А сейчас от разговоров о зеркале, которым я во многом обязан своей прекрасной коллеге В.Я. Малкиной, перейду к разговорам о еде, тут я вдохновлялся проектом моей тоже прекрасной коллеги О.А. Джумайло «Текст и вкус». На примере еды мы объясним, что такое этносемиотика. Обычно этот раздел семиотики определяют двумя-тремя словами: исследование тех знаковых систем, которые используются у такого-то народа, а у другого могут не использоваться, причем сам народ не подозревает, что он этими знаками пользуется. Так очень многие разделы семиотики могут быть объяснены в двух словах: скажем, семиотика рекламы вся построена на одном принципе – креолизации, иначе говоря, принципиальном и беспорядочном смешении нескольких языков.
Причем если в рекламе полувековой давности использовались гэги, отмечавшие столкновение этих языков, то современная реклама тем эффективнее, что она вычитает гэги, использует, как говорили формалисты, «минус-прием» гэга. Например, рекламируется недорогой автомобиль, но претендующий на люкосовое качество и репутацию. Сюжет рекламного ролика, построенного на классическом принципе звукового кино ретардации (вы понимаете, почему его не могло быть в немом кино? Там не регулируется скорость прокрутки, а в звуковом он действительно может позволить проникать в события за «зеркало» звукового сопровождения) таков, что автомобиль едет по улице, на которой все фонари заменены хрустальными люстрами богемского бидермайера, а в фастфуде рабочие едят омаров. Сообщение просто: всем нужна роскошь, но так как представленная наглядная картинка фантастична, роскошь как принцип реальности (по Фрейду) или «реальное» (по Лакану) доступна только владельцу автомобиля. Таким образом, происходит креолизация языка роскоши как языка визуальных впечатлений и языка оценки как языка критического рассуждения, так что в самый момент критики, когда мы говорим, что этого не только не может быть, но что это нам навязывается, и что недопустимо не только в плане воображаемого, но и в плане символического (Лакана все вспоминаем), как мы оказываемся пойманы в ловушку рекламы и потребления.

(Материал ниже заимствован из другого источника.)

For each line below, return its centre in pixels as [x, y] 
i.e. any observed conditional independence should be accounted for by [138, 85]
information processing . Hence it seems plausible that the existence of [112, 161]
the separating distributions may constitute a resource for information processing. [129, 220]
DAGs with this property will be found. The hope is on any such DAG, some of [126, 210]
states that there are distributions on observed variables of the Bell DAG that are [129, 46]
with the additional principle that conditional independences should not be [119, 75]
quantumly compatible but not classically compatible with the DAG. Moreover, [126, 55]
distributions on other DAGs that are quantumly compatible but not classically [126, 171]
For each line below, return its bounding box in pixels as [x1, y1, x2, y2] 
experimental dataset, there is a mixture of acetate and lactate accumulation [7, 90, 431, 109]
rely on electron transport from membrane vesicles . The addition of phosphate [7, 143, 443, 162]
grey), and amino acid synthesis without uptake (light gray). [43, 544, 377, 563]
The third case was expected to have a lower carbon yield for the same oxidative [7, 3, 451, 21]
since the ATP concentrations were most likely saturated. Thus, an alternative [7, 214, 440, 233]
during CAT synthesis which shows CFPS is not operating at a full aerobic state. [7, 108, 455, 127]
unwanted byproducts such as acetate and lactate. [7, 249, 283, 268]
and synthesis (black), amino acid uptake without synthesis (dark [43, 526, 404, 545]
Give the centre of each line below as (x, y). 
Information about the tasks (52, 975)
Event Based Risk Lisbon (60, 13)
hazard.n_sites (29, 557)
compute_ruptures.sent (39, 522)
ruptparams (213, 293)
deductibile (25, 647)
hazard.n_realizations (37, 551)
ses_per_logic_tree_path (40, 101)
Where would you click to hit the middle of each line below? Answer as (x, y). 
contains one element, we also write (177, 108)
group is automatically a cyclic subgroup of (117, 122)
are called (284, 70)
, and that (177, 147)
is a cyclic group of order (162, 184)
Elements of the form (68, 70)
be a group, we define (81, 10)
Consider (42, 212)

Или в двух словах можно объяснить семиотику моды, как и сделал Ролан Барт в «Системе моды», заявив, что шифтеры в моде работают не между тремя лицами, но между тремя видами знаков по Пирсу (как хорошо нам в конце курса все вспомнить!). Поэтому мода и может так соединить профессионализм дизайнеров с невзыскательностью вкусов публики и при этом создать свои необычные решения, потому что, что для дизайнера символ, то для исполнителя индекс, а для потребителя икона. Качество материала, или ассоциации произведений высокой моды с искусством – так как «описываемый предмет в моде уже актуализован», все развоплощается в иконическое, тогда как тяжесть удержать все эти иконы на единстве индексации берет на себя система моды.

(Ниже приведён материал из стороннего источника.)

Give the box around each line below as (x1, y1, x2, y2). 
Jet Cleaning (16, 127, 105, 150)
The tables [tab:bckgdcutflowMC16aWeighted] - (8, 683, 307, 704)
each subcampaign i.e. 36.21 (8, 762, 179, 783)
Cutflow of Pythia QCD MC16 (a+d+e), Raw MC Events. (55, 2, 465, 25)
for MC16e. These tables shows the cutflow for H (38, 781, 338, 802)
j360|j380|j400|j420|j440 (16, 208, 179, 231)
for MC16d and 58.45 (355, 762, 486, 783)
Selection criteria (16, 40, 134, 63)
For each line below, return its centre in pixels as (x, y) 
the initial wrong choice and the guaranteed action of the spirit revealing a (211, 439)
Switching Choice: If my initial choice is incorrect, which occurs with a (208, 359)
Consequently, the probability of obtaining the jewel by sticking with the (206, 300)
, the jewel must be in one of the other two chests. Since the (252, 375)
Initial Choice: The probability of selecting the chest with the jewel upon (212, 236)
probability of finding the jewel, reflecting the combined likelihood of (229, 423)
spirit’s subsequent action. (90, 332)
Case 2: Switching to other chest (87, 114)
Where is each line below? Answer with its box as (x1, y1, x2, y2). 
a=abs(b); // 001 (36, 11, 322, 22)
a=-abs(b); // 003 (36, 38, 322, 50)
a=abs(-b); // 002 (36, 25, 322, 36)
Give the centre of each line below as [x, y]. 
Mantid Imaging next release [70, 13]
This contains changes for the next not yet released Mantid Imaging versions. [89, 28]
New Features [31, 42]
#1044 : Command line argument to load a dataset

Так вот, этносемиотика и еда. Мы, да, все помним «сырое и вареное» Леви-Стросса, их различение как первый антропологический акт. Но как раз у Леви-Стросса невозможна ситуация, что различающий сырое и вареное не осознает, что он или она делает. А вот этносемиотики скажут, что если один народ при входе в дом снимает шапку, а Другой – ботинки, то это не осознается, а только воспроизводится. Как будто, если вспомним зеркало, это действительно удвоение до бесконечности, причем не считающееся с правым или левым, но только с тем, что что-то похожее повторилось.
Но как раз и в том, будет ли еда жариться или томиться в печи, и в том, снимается ли шапка или ботинки, есть не столько удвоение того, что заранее уже дано, сколько определенный способ прибавления смысла, определенное «письмо». Например, снятие ботинок подразумевает определенную операцию со своим ростом, так что твой рост оказывается ближе к росту хозяина, который без ботинок, и обобщение роста переходит в индекс – указание на то, что рост значим, но и указание на ситуацию гостеприимства. Или снятие шапки имеет в виду другое – готовность равно совершать поклоны или иные жесты, – здесь уже скорее символизация жестов, сведение всех жестов к их удобству, которое символизирует вообще дальнейшее удобство совершать любой жест. Письмо может работать со знаками, индексами и символами, и не всегда границы их ясны, ясно только, что этносемиотика даже бесписьменных народов не может не учитывать того, что эта работа проводится.
Лотман считал, что у бесписьменных народов есть искусство памяти, но естественное, созданное впечатлениями от природы: для них семиотически значима роща или река. Но остановиться на таком пасторальном понимании памяти мы не можем, потому что верить в естественность впечатлений здесь так же неуместно, как верить в естественную «горизонтальность» водной глади.